EXERCISE BRIEF:
Scan the lines below for the string "mins" and copy every one that has it.

Data records
********
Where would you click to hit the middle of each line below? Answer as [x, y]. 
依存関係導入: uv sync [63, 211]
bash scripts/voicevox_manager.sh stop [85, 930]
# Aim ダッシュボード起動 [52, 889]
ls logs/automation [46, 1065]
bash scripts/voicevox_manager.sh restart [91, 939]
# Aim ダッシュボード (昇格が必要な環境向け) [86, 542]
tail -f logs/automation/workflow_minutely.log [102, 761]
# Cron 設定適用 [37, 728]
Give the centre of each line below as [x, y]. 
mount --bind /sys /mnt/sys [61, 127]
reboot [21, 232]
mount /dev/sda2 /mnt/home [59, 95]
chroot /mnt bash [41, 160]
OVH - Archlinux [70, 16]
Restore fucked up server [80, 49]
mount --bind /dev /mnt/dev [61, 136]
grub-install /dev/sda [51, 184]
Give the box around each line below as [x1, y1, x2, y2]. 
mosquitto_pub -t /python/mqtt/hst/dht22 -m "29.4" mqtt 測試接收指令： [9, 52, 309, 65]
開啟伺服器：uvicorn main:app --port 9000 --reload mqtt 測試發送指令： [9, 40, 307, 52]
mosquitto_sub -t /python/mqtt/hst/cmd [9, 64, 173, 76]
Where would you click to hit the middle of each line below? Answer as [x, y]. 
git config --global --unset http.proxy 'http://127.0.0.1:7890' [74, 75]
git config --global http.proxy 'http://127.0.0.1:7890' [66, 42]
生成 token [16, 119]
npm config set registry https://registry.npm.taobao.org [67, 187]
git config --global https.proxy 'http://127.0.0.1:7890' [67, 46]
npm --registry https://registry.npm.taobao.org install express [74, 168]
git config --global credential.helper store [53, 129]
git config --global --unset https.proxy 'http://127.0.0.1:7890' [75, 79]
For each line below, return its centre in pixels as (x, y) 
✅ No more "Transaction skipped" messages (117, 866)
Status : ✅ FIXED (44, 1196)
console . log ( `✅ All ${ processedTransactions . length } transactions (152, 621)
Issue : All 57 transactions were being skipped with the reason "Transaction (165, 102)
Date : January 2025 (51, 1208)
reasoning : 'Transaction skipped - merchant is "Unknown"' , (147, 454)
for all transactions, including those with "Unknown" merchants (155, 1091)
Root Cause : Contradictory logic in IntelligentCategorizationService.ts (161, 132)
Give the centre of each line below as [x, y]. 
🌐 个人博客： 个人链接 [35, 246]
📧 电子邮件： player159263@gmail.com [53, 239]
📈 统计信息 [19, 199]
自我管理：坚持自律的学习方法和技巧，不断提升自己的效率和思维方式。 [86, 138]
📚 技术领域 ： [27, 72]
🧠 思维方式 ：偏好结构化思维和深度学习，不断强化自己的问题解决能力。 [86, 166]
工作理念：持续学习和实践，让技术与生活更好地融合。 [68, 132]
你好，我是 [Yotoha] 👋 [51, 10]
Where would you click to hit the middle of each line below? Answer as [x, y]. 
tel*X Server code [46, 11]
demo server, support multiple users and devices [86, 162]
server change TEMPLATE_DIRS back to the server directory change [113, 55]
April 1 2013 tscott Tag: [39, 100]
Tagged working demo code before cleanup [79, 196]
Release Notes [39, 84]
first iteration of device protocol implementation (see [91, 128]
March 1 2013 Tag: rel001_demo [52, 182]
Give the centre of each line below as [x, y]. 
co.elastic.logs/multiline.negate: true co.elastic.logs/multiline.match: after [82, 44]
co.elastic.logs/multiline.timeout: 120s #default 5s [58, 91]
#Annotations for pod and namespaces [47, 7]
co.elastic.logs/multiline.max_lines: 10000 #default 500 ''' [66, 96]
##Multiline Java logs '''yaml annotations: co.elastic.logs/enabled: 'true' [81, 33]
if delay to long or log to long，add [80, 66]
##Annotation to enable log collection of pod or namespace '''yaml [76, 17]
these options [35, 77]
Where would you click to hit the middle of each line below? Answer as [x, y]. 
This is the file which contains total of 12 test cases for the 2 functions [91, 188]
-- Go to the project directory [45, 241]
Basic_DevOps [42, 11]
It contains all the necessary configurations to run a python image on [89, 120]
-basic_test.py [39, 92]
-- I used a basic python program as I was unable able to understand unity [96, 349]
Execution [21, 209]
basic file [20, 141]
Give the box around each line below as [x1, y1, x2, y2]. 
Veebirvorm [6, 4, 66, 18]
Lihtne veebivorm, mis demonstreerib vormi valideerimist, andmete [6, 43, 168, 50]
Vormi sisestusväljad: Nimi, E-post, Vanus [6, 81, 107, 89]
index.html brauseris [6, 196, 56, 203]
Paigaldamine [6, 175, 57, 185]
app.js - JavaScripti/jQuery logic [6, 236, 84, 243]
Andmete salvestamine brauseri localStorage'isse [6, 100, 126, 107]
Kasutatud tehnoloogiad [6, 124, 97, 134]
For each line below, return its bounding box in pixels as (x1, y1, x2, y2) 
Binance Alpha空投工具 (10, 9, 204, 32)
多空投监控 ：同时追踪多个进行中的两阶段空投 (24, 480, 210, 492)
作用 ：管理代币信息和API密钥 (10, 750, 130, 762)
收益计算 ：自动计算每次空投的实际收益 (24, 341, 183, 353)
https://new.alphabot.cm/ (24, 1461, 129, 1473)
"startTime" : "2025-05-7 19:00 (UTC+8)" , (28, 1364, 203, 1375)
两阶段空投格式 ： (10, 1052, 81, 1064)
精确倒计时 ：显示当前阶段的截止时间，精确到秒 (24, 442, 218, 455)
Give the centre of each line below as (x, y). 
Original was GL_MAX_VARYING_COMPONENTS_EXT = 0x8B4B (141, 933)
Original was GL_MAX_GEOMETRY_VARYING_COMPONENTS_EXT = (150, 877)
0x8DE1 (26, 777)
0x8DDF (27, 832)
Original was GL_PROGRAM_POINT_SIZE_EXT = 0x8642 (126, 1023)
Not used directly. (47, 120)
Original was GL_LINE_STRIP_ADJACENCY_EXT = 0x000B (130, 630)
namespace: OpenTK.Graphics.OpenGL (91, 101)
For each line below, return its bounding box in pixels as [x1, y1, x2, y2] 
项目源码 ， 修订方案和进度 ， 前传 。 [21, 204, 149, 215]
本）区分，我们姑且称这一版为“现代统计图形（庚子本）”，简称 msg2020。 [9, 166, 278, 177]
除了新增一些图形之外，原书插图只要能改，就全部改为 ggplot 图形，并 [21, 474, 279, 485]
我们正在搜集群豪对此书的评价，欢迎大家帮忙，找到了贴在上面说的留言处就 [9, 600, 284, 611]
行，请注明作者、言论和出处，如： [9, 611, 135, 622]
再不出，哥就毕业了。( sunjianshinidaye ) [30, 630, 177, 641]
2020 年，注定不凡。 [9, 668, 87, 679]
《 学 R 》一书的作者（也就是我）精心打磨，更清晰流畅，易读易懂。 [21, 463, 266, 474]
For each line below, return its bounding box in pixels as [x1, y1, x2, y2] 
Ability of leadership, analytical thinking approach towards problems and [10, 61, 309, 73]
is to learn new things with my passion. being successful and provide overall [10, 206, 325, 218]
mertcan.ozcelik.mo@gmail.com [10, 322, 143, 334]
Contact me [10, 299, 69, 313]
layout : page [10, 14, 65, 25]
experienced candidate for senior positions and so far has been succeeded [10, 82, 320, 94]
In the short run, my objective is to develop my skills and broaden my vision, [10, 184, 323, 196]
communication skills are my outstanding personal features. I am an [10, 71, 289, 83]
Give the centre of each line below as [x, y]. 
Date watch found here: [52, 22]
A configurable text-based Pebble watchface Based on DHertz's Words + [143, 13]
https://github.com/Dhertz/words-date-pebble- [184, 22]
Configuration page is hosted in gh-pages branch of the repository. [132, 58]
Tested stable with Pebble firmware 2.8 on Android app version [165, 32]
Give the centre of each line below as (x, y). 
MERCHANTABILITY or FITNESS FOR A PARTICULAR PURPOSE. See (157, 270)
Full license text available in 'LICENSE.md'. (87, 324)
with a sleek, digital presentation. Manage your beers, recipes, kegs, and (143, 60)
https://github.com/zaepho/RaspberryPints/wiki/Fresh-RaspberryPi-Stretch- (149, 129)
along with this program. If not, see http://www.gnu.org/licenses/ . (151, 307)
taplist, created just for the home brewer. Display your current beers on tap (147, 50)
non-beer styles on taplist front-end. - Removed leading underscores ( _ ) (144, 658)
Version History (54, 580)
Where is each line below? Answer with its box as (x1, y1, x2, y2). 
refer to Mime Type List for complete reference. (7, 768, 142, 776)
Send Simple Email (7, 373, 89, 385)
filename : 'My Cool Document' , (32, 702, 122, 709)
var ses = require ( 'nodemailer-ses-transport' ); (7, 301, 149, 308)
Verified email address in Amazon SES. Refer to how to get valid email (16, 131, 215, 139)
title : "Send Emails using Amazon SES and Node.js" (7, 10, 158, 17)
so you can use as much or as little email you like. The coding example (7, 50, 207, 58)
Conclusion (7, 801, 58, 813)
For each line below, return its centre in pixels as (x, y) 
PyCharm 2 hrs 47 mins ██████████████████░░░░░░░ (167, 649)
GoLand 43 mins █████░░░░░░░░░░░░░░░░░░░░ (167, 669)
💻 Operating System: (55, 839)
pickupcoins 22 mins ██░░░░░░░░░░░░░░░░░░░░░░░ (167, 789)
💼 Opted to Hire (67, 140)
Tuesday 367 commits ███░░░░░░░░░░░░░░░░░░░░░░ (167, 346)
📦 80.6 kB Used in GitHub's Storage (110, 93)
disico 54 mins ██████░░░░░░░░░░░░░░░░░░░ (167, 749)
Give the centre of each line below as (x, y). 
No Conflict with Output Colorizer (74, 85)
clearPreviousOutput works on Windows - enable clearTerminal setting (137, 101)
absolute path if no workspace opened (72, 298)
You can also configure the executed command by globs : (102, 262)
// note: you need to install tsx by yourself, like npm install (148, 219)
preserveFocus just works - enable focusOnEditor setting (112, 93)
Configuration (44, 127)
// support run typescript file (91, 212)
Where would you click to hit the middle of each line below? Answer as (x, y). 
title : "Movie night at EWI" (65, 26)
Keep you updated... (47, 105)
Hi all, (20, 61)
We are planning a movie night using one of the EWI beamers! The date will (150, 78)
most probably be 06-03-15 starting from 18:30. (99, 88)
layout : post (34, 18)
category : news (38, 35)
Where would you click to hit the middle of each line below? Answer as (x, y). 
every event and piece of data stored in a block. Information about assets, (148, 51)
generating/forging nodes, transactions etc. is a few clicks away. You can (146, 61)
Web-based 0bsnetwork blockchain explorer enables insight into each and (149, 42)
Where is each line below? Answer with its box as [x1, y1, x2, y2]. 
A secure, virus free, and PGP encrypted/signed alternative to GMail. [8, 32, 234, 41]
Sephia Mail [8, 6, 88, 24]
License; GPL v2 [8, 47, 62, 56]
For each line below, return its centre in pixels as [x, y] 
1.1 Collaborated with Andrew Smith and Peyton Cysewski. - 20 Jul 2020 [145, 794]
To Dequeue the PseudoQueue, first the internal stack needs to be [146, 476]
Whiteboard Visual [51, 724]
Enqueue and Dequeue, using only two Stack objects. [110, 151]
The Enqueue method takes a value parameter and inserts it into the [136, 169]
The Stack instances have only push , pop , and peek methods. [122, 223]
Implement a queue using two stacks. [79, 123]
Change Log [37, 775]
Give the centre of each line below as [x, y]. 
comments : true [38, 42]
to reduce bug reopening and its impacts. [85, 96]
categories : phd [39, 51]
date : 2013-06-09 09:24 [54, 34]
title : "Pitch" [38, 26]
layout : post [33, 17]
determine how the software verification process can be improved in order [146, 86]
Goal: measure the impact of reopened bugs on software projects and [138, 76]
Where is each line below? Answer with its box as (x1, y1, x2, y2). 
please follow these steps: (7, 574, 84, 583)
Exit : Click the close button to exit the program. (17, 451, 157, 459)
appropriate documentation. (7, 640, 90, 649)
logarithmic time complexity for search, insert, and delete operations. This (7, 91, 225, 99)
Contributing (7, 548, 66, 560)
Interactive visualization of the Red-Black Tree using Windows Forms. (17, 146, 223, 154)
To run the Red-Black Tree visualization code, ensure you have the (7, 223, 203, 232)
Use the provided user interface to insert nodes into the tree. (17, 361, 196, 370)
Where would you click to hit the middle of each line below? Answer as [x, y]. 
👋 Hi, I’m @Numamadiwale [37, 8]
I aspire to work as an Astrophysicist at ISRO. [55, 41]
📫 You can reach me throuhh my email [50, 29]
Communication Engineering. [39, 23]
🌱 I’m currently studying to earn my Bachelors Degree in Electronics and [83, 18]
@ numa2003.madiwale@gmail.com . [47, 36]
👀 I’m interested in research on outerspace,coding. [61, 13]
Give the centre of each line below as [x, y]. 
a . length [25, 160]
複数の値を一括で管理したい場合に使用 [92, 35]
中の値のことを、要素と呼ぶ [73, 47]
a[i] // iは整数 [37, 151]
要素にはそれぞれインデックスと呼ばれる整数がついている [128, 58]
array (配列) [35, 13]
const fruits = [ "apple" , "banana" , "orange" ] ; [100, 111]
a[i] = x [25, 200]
********
REPLY TO THE TASK:
PyCharm 2 hrs 47 mins ██████████████████░░░░░░░ (167, 649)
GoLand 43 mins █████░░░░░░░░░░░░░░░░░░░░ (167, 669)
pickupcoins 22 mins ██░░░░░░░░░░░░░░░░░░░░░░░ (167, 789)
disico 54 mins ██████░░░░░░░░░░░░░░░░░░░ (167, 749)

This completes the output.